Search This Blog

Sunday, May 22, 2011

A Sure Way!

Are credit cards inherently evil?  No, but they can get you into financial trouble faster than it takes to get out of it.  Yet, credit cards do offer cash flow benefits to those who use them wisely.  Do you always have a sure way of paying off your credit card balances each month?
There are two points I wish to make in the article; the first is how to rightly use a credit card and secondly, how to avoid the consequences of cosigning debt. 
Credit cards are not inherently bad; it’s usually how we chose to use them that get us into trouble.  Credit should, at best, be short term and thus is how we should use it – short term.  Specifically, if you cannot pay off your credit card balance when the monthly statement arrives, you have probably overspent your budget. 
It’s that simple – don’t spend more with your credit card than what you earn per month or saved by the end of the month. 

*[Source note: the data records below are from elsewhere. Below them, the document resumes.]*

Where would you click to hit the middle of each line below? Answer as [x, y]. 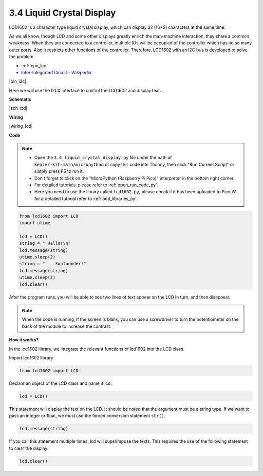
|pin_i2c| [18, 81]
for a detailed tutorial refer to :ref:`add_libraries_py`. [86, 198]
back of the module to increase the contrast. [67, 326]
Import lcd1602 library [31, 357]
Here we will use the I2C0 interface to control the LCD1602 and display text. [85, 90]
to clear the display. [29, 448]
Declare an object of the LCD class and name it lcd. [60, 383]
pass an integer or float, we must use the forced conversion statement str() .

When you read the Scriptures for this tweet, it speaks of surety or being a guarantor.  Being certain that you can pay off your debts is the definition of surety.  Whether it is your pay check for the month or coming from your savings, you should always be sure that you can pay off your debt each month! 

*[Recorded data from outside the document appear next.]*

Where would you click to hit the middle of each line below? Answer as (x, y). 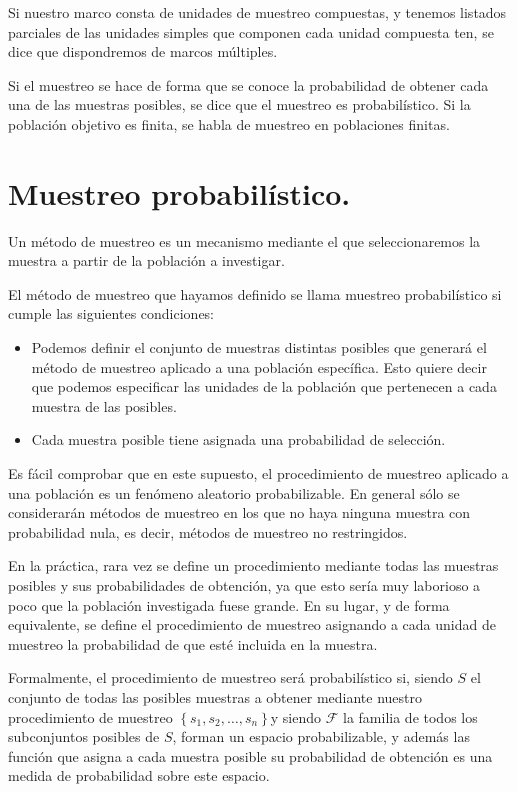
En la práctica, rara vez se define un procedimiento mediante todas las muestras (253, 565)
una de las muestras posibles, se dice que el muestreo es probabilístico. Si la (239, 104)
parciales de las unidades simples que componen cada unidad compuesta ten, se (251, 31)
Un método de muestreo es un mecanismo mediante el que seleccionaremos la (244, 240)
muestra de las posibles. (104, 405)
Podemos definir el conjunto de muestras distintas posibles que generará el (259, 347)
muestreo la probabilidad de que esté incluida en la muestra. (193, 643)
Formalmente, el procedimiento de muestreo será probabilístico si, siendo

Surety is, and should be, diametrically opposed to hope.  You should never hope that you can pay off your debts, hope that you get that extra overtime, hope that you get that bonus, hope that you get that raise or promotion, hope that you win the lottery (okay this one is a stretch).  And so, how much do you spend without a sure way to pay for it? 
Which brings me to the second point and that is cosigning.  Too often, as parents of a young teenager, we cosign a credit application with the hopes that we are building a credit history for our young adult.  But in cosigning, do you realize that if your teenager does not have the means to pay for what is charged, you are the next in line to pay for the debt?  And since you have to pay the bill, is this the lesson you want to teach?
If you haven’t planned for the extra expense that can come with cosigning, then I would suggest one thing. Don’t cosign the credit application; there really is no rush to have a credit card.  Paying cash is not a crime and this is actually the best way for a teenager to learn how to manage his/her income.  Hold the line and do not cosign!
But are there any circumstances when cosigning is okay? Maybe, only if you have a sure way to pay.
Cosigning typically comes up as part of a lease/rental contract when your young adult is seeking to rent an apartment while at college.  This is something that happened to me. 
I wrestled with the Scriptures and came to understanding that since I had already planned for this expense as part of my daughter’s education and intended to pay it, I was actually benefiting my daughter’s credit history by doing so, since the lease was in her name.  The good news for me was that my daughter had already saved up the money through her own efforts (she had the sure way to pay the lease) and so she truly established he own credit worthiness and I didn’t have to pay the expense (to my benefit). 
The key point behind my circumstances was that I cosigned only when I had a sure way to pay the rent obligation and also knew that my daughter had a sure way to pay for it.
Bottom Line: Credit cards can be used as a means of augmenting your cash flow throughout the month, expecting that at the end of the month your entire credit card balance is paid off.  If you use credit cards as a means of purchasing things without a sure way of paying off the balance at the end of the month, I strongly recommend rethinking this strategy.